| Task |
In the records below, the relevant part opens with the line containing "Clean up collection, release" and closes with the line containing "y1, x2, y2]"; print that part exactly and only, without its pictures.

| Input for this task |
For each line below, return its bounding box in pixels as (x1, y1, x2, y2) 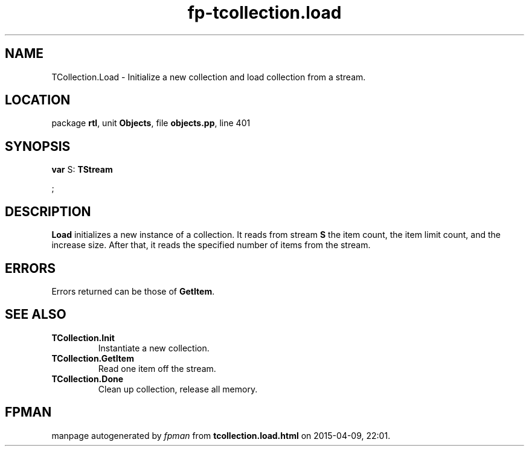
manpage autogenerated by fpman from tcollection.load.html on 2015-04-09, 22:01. (51, 430, 391, 441)
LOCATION (5, 92, 71, 108)
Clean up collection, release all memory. (98, 383, 258, 394)
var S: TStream (51, 164, 113, 175)
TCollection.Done (51, 373, 124, 384)
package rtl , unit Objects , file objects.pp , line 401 (51, 118, 251, 129)
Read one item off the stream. (98, 363, 216, 374)
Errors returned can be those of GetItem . (51, 286, 215, 296)
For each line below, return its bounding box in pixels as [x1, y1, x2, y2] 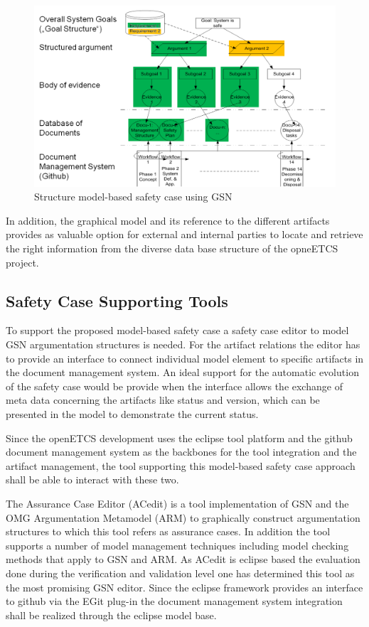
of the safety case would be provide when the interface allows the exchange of [6, 378, 343, 393]
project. [6, 254, 39, 269]
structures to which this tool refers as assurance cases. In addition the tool [6, 524, 331, 539]
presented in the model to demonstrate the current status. [6, 406, 259, 421]
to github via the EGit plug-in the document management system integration [6, 594, 343, 609]
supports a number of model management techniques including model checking [6, 537, 349, 552]
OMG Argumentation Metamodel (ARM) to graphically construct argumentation [6, 510, 360, 525]
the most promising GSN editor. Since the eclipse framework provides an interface [6, 579, 363, 594]
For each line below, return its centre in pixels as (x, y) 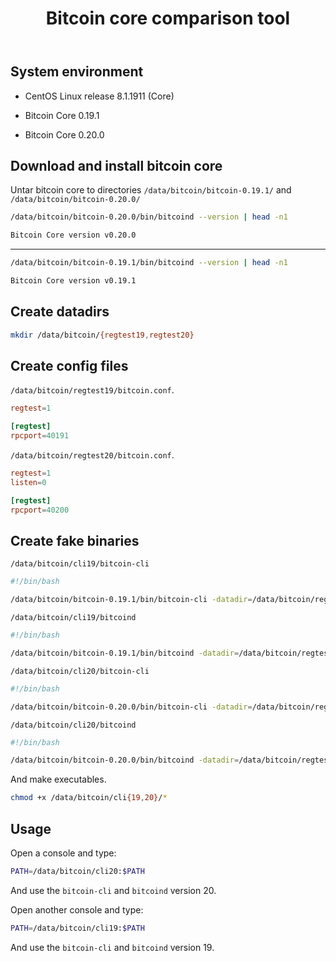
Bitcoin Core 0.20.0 (64, 134)
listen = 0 (28, 482)
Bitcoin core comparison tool (168, 18)
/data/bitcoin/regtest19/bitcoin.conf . (92, 390)
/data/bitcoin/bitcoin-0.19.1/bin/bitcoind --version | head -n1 (149, 263)
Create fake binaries (75, 540)
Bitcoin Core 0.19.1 (62, 115)
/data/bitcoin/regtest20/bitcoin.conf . (92, 455)

| Your response |
Clean up collection, release all memory. (98, 383, 258, 394)
var S: TStream (51, 164, 113, 175)
TCollection.Done (51, 373, 124, 384)
package rtl , unit Objects , file objects.pp , line 401 (51, 118, 251, 129)
Read one item off the stream. (98, 363, 216, 374)
Errors returned can be those of GetItem . (51, 286, 215, 296)
For each line below, return its bounding box in pixels as [x1, y1, x2, y2] 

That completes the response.